Jason Husser, assistant professor of political science, is the director of the Elon University Poll.
Elon’s Jason Husser, assistant professor of political science, has been frequent commentator as members of the media have sorted through the results of the 2016 election and tried to identify the different factors impacting the outcomes in high-profile races.
Husser, who is the director of the Elon University Poll, has weighed in for articles and television reports that have focused on the accuracy of the polls during this year’s election cycle and the implications for politics and policy from the presidential, Congressional and gubernatorial races.
For a Nov. 9 article in the Winston-Salem Journal, Husser speculated about what might have contributed to national polls not completely capturing the strength of support for Donald Trump. “My best educated guess with only a few hours of reflection is that low response rates — people refusing to talk to pollsters at record high numbers — was the biggest factor most contributing to nationwide error,” Husser said. “However, the entire polling industry will spend the next several months digging deep into the data to figure out what went wrong in detail.”
As many polls faced criticisms following the election, Husser defended the results of the Elon Poll this fall that found close races with results that largely fell within the margin of error in his comments for a Nov. 11 Burlington Times-News article. “Polls were fairly accurate in 2016,” Husser told the Times-News. “National polls were just as accurate as they were in 2012.”
(View an assessment of the Elon Poll’s 2016 results by Husser here.)
Husser also offered insights into voter preferences in nearby Guilford County during the 2016 for a Nov. 10 article in the Greensboro News & Record, saying, “when an election cycle is a good year for Republicans, the winning candidates in Guilford, Wake, and Mecklenburg counties will often be different than the winners statewide.”

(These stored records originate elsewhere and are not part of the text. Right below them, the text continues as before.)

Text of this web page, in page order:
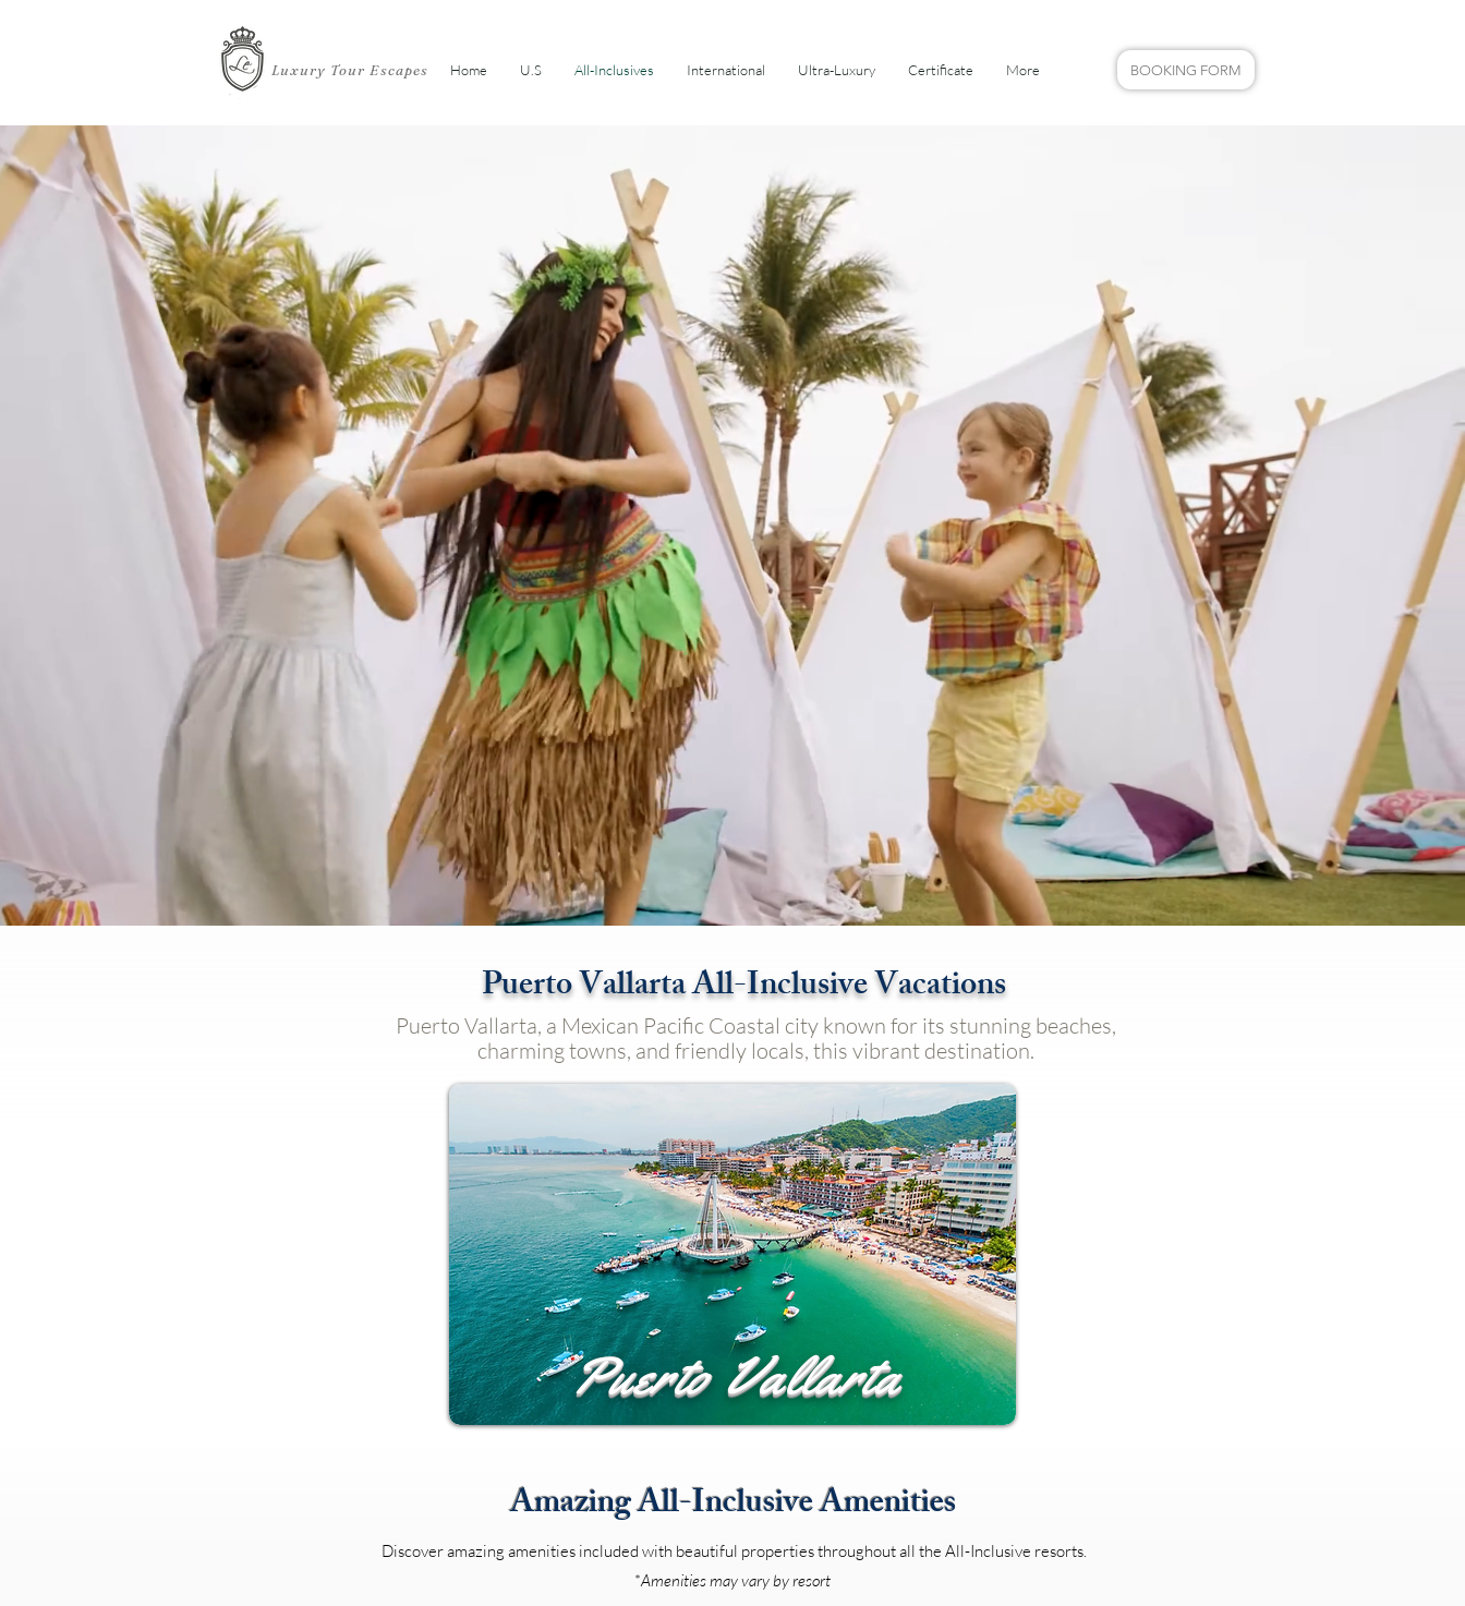
Luxury Tour Escapes Home U.S All-Inclusives International Ultra-Luxury Certificate More BOOKING FORM
Puerto Vallarta All-Inclusive Vacations
Puerto Vallarta, a Mexican Pacific Coastal city known for its stunning beaches,
charming towns, and friendly locals, this vibrant destination.
Puerto Vallarta
Amazing All-Inclusive Amenities
Discover amazing amenities included with beautiful properties throughout all the All-Inclusive resorts.
*Amenities may vary by resort

A Nov. 15 segment on WFMY News 2 about what happens next in the recount for the N.C. governor’s race featured Husser, who talked about potential scenarios going forward. “We could see an unlikely scenario in which it’s impossible to determine the winner. This could happen in which votes are destroyed. In Durham County, it’s unlikely votes were destroyed but if it turns out that machines messed up so badly that votes didn’t get counted, you could see a remote situation where the governor say you can’t determine this, makes an appeal, and then the general assembly ends up picking who is the governor,” Husser said.
For a Nov. 16 piece that appeared on WXII (no link available), Husser talked about potential changes in the way the Elon Poll connects with likely voters and the public, given the increasing challenges there are in reaching people by phone. “The big switch that’s going to be going on at the national level and something we’re looking into deeply here at Elon is moving away from the telephone,” Husser said.